[[ DATASET ENTRIES, beginning ]]

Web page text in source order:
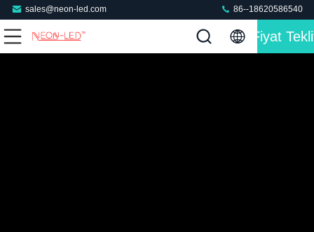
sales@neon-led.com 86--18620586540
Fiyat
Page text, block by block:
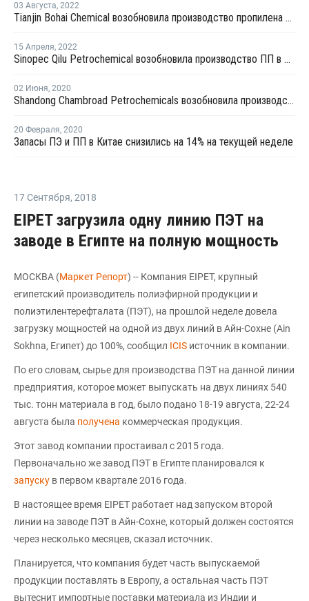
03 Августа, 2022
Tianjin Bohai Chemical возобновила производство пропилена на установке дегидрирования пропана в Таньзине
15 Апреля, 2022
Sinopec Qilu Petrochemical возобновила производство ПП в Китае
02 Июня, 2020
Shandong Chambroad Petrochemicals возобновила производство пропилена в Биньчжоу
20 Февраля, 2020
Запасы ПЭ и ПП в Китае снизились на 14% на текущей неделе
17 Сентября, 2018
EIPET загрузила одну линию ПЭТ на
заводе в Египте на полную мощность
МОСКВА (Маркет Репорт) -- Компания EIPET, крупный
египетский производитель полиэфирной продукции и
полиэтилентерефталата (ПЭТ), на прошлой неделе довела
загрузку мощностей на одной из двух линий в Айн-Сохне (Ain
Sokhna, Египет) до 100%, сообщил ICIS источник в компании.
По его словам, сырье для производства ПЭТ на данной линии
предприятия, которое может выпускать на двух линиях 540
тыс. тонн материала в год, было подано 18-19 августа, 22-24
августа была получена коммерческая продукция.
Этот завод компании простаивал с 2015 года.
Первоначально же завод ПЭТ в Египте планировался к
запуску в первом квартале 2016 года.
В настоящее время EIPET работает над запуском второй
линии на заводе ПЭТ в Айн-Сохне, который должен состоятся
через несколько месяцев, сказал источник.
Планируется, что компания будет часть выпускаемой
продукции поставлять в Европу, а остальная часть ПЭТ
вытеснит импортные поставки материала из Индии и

[[ DATASET ENTRIES, end ]]
[[ DATASET ENTRIES, beginning ]]

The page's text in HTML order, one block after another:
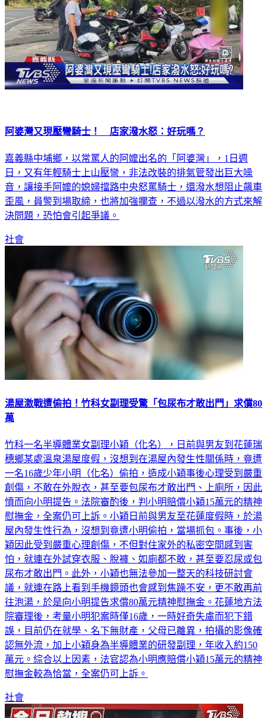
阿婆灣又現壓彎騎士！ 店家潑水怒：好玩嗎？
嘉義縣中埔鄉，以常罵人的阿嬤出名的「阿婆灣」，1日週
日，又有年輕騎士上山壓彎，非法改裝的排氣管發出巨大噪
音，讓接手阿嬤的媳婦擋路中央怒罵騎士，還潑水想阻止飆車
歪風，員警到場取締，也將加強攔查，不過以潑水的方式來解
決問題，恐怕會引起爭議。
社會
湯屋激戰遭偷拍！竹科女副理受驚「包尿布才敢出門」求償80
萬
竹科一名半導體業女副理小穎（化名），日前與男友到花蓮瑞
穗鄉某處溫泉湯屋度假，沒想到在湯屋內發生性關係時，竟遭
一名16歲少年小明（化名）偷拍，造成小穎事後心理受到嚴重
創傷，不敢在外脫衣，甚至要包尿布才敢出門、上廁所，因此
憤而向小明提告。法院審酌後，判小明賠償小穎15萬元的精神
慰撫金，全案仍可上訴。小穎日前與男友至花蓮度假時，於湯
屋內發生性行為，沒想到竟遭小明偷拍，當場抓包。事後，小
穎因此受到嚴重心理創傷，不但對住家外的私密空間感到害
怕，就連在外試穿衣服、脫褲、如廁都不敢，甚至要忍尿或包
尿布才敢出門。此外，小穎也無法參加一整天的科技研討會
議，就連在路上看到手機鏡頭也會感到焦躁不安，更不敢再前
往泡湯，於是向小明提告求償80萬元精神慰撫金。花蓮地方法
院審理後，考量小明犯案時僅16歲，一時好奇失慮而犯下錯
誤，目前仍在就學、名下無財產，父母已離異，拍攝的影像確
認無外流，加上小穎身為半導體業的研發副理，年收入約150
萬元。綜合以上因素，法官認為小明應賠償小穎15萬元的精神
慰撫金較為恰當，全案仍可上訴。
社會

[[ DATASET ENTRIES, end ]]

EXERCISE DESCRIPTION: Your answer must be the lines above from the one holding "Web page text" up to and including the one holding "20 Февраля, 2020", exact and with no pictures.

ANSWER:
Web page text in source order:
sales@neon-led.com 86--18620586540
Fiyat
Page text, block by block:
03 Августа, 2022
Tianjin Bohai Chemical возобновила производство пропилена на установке дегидрирования пропана в Таньзине
15 Апреля, 2022
Sinopec Qilu Petrochemical возобновила производство ПП в Китае
02 Июня, 2020
Shandong Chambroad Petrochemicals возобновила производство пропилена в Биньчжоу
20 Февраля, 2020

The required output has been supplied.